[Excerpted data]:
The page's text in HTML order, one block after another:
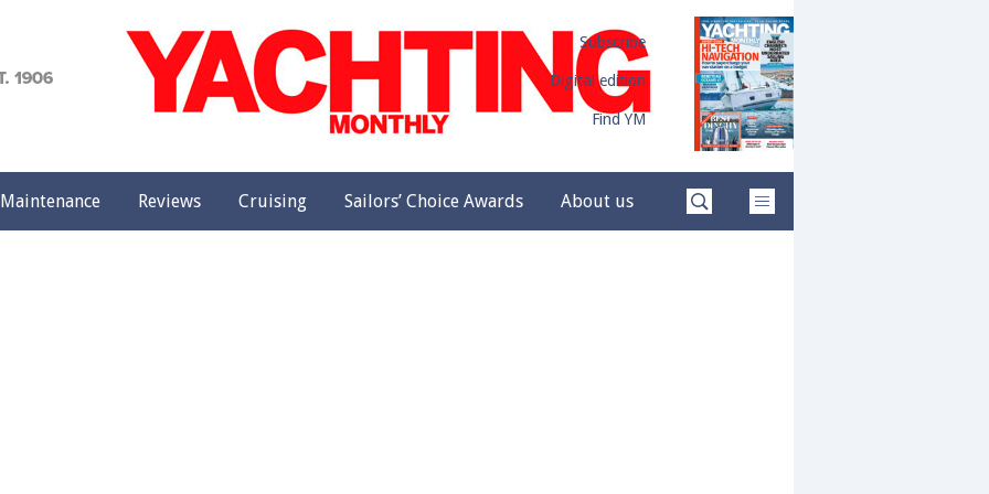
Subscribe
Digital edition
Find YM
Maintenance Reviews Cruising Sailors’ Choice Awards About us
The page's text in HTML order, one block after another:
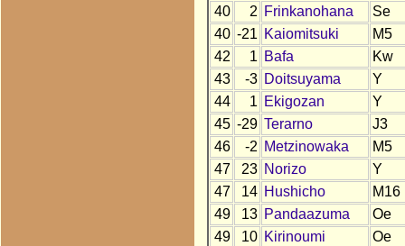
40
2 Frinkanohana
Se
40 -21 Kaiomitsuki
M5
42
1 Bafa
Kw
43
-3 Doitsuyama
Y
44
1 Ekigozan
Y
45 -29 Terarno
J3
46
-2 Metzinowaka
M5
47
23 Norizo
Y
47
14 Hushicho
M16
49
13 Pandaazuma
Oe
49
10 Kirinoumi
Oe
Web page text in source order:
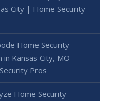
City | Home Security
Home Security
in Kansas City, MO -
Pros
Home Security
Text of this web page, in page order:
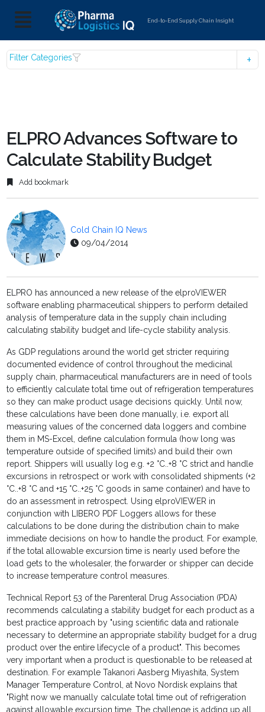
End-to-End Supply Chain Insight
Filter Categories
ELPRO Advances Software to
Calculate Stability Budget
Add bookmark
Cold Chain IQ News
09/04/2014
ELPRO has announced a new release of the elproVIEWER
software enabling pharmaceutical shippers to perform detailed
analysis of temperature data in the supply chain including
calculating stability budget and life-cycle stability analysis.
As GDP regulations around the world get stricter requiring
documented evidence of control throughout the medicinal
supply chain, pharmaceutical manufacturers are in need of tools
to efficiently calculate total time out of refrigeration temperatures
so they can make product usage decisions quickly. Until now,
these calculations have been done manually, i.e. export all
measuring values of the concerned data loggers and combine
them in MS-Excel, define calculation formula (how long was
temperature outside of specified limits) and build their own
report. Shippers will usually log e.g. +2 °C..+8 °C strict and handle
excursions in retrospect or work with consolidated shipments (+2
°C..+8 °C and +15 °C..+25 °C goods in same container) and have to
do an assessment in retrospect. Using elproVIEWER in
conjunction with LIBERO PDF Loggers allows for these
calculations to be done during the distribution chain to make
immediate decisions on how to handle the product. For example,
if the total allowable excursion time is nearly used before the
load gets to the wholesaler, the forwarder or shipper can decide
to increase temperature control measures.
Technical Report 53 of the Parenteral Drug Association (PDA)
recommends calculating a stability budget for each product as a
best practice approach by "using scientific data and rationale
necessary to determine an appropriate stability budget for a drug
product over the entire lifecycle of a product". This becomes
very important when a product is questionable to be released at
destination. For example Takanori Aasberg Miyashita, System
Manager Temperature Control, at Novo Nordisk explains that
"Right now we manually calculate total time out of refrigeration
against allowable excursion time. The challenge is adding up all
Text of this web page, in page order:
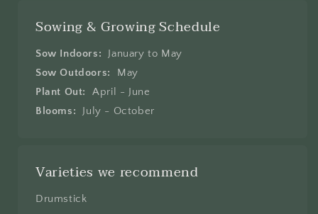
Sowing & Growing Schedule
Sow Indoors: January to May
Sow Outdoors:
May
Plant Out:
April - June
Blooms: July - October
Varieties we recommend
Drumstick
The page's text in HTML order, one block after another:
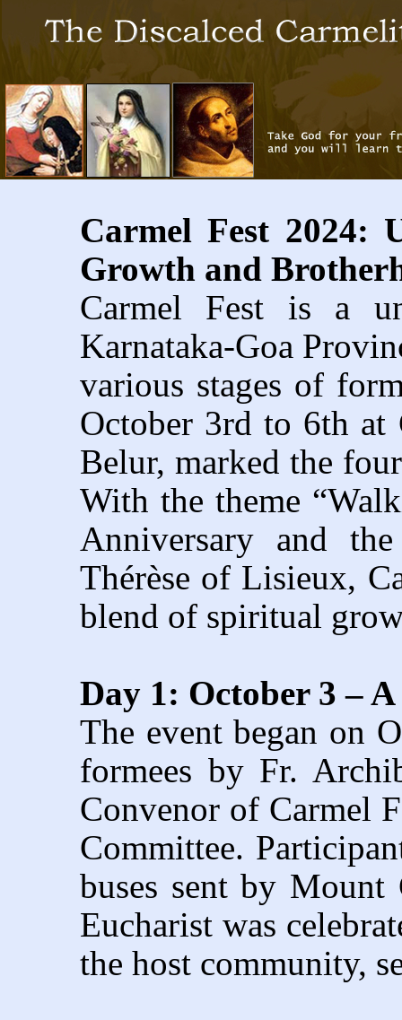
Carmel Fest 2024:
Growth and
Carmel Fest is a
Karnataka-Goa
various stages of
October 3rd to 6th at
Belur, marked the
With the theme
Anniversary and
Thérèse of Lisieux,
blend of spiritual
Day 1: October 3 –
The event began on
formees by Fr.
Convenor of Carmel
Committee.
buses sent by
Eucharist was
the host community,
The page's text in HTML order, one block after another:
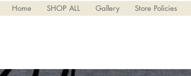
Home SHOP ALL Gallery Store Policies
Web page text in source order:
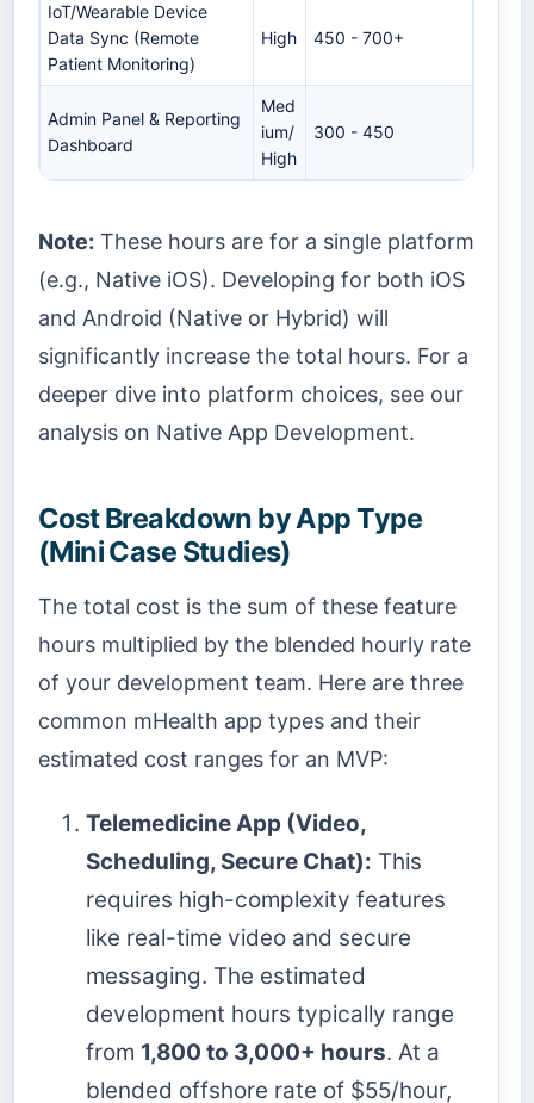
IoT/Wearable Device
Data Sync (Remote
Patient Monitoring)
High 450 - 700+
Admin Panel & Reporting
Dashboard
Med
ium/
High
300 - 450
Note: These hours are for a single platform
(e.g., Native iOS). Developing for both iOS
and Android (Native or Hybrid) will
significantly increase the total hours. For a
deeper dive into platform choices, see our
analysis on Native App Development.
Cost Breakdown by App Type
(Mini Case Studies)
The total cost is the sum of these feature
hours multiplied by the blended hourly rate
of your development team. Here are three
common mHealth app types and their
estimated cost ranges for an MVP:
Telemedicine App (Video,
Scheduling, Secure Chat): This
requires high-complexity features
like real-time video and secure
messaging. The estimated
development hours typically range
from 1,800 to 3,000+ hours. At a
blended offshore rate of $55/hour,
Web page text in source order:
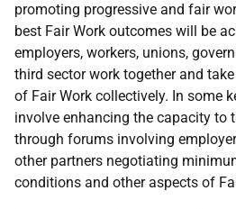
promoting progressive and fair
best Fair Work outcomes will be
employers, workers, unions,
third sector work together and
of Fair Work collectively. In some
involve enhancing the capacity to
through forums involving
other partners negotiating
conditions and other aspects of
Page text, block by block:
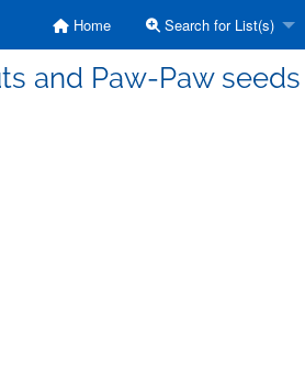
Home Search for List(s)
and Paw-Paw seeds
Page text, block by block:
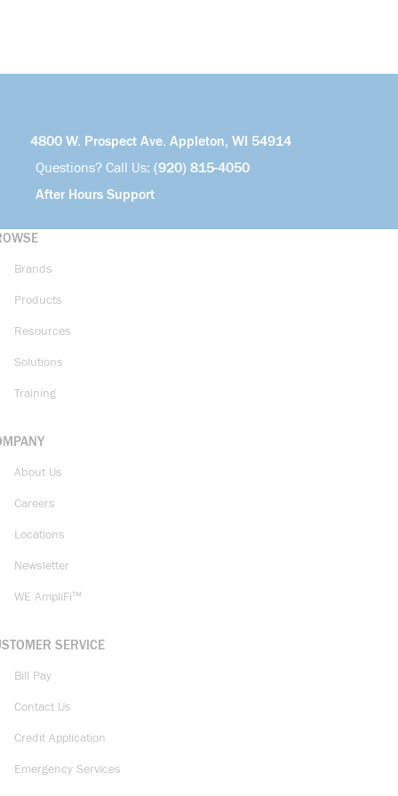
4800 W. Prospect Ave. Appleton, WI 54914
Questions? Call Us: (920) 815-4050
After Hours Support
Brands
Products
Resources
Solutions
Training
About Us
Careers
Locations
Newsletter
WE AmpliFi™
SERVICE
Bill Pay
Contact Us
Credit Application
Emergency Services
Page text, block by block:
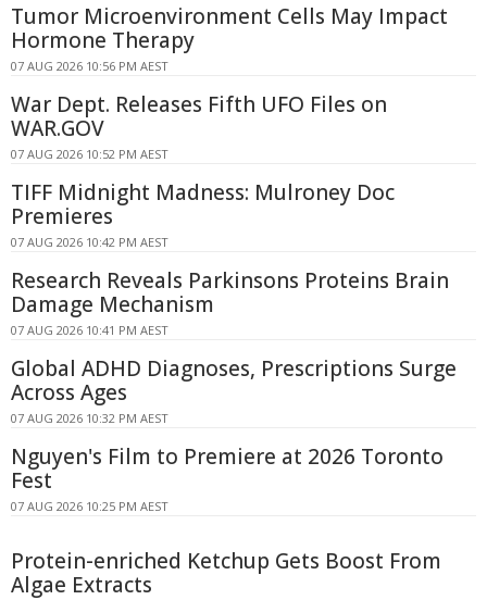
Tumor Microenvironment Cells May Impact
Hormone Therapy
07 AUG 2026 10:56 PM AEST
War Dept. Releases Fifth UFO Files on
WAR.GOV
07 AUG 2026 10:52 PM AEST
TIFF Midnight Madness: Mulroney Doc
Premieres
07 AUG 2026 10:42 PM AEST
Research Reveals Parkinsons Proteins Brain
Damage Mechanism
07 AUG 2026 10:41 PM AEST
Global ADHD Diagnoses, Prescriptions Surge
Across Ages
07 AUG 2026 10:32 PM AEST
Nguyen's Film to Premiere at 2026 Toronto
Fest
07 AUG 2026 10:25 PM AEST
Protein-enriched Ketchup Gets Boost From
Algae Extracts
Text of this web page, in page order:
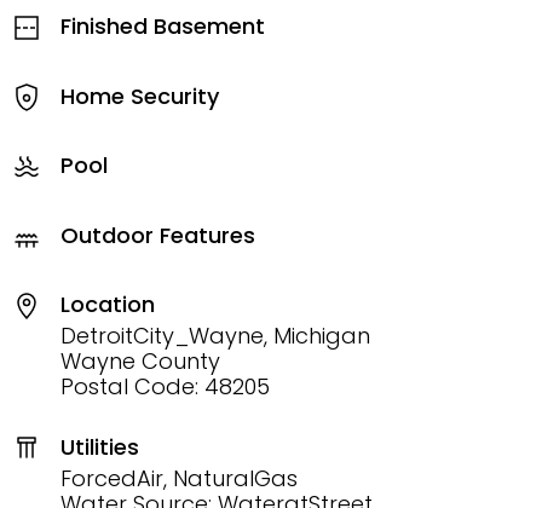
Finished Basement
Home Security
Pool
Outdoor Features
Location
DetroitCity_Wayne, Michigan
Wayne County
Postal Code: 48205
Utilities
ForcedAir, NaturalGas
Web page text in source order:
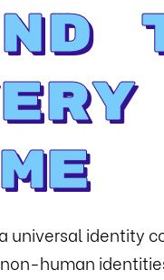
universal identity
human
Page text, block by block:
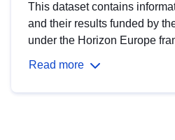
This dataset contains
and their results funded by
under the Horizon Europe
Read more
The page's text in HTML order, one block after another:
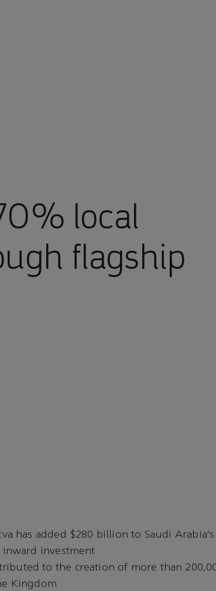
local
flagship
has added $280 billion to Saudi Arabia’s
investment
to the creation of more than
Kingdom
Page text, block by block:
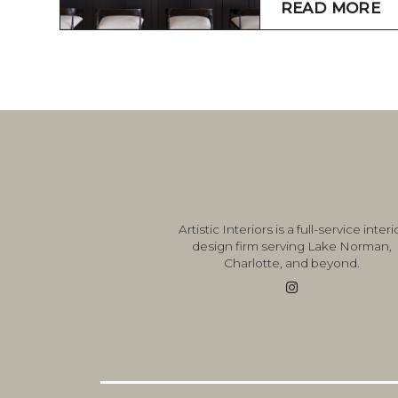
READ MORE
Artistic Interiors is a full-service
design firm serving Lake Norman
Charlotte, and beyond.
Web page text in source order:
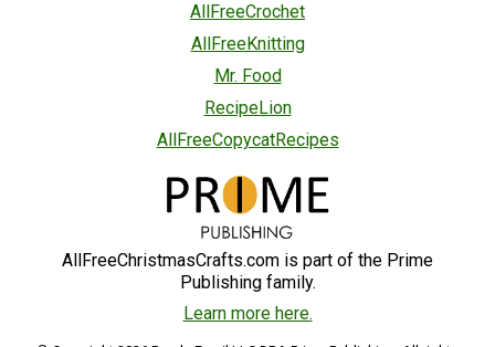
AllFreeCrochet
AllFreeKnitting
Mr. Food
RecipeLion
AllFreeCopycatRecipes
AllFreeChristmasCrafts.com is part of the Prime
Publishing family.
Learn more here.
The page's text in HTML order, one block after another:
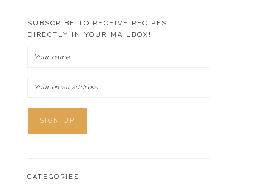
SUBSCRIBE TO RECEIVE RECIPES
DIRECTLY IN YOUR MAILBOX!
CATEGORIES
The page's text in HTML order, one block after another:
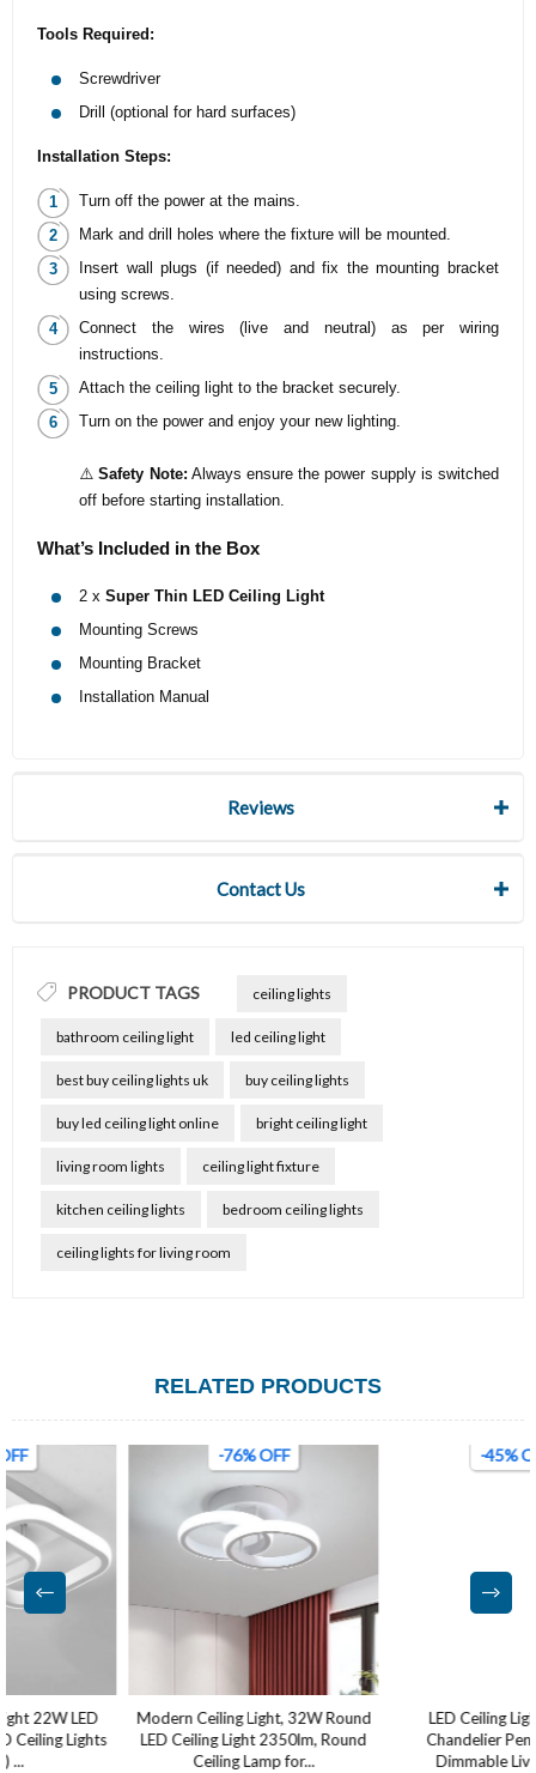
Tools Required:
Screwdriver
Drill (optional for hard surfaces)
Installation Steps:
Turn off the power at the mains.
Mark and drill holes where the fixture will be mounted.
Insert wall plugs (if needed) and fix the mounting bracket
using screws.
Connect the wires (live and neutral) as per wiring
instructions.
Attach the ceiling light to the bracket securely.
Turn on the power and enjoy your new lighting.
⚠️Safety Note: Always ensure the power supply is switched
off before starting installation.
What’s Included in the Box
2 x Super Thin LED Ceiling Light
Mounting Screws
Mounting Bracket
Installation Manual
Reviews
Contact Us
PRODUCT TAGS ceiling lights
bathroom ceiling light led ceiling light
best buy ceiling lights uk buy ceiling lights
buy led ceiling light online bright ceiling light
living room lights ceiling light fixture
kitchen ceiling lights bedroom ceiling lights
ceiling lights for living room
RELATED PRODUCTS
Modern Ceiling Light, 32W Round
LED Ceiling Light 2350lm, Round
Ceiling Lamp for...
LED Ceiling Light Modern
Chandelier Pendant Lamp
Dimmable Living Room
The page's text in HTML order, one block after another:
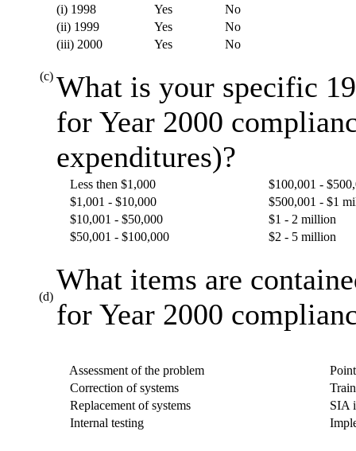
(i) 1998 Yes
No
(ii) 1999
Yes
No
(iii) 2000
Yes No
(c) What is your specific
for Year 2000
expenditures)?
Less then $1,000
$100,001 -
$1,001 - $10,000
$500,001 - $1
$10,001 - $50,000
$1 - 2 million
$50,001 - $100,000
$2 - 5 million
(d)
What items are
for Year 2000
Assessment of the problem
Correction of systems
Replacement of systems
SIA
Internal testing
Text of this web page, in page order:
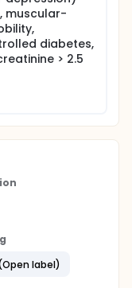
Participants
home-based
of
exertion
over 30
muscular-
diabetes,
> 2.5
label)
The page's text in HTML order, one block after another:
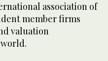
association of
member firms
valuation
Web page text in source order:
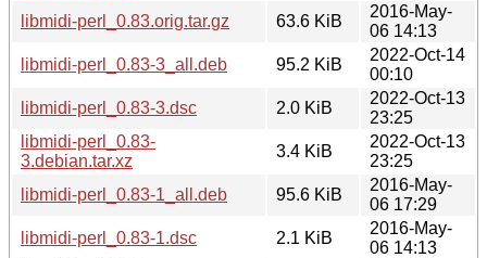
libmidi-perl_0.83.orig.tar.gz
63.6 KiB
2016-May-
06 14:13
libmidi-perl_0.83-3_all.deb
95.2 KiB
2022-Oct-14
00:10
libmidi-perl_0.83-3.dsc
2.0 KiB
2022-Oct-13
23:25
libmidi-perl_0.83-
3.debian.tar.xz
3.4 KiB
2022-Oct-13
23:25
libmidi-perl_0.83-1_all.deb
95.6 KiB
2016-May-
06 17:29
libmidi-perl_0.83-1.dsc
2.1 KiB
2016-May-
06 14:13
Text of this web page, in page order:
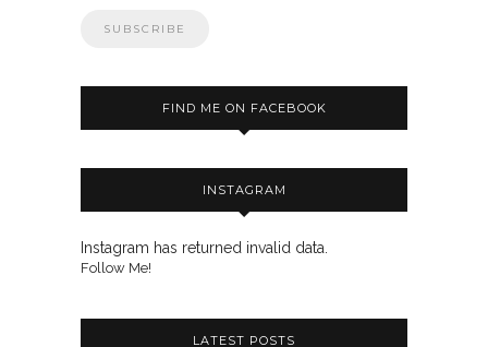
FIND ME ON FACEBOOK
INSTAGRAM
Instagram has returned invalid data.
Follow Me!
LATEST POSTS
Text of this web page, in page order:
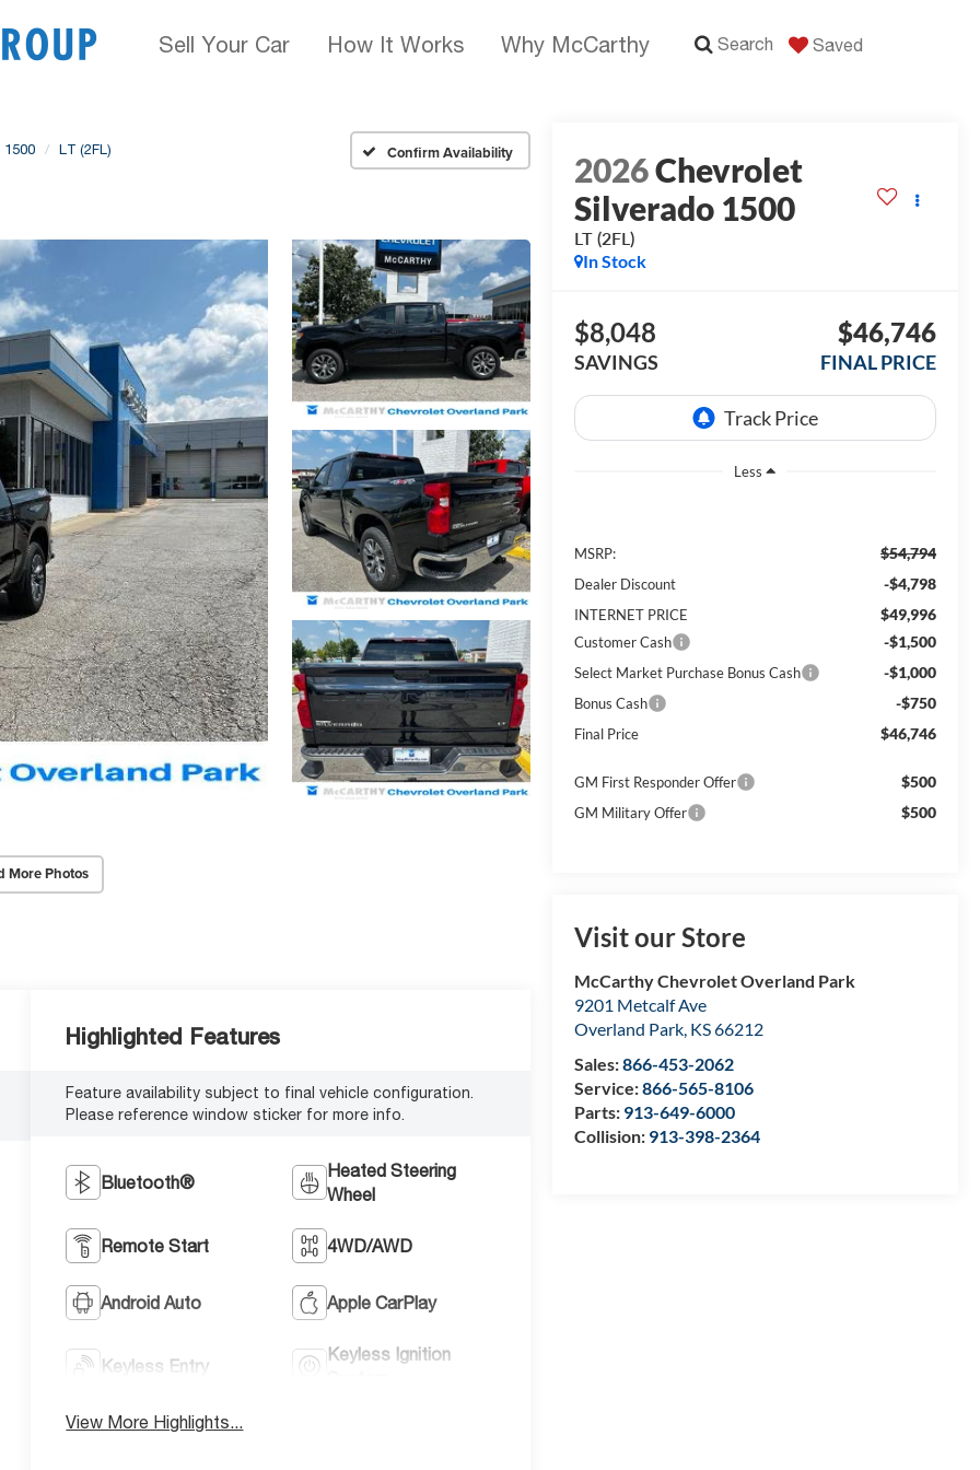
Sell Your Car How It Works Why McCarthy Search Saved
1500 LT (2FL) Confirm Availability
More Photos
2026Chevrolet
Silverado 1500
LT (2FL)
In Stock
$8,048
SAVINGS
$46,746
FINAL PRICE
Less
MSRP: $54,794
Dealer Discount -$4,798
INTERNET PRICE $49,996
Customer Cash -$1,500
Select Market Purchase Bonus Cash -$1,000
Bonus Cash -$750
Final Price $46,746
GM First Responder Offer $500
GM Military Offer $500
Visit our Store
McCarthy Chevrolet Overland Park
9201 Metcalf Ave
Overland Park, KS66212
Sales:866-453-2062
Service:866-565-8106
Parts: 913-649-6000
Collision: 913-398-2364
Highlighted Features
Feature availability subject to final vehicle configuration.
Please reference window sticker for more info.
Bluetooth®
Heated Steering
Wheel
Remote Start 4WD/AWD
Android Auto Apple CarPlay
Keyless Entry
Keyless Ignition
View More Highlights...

[What to work on]: The answer should be a number alone: the count of lines in the records that hold the word "have".

[Reply to the task]: 2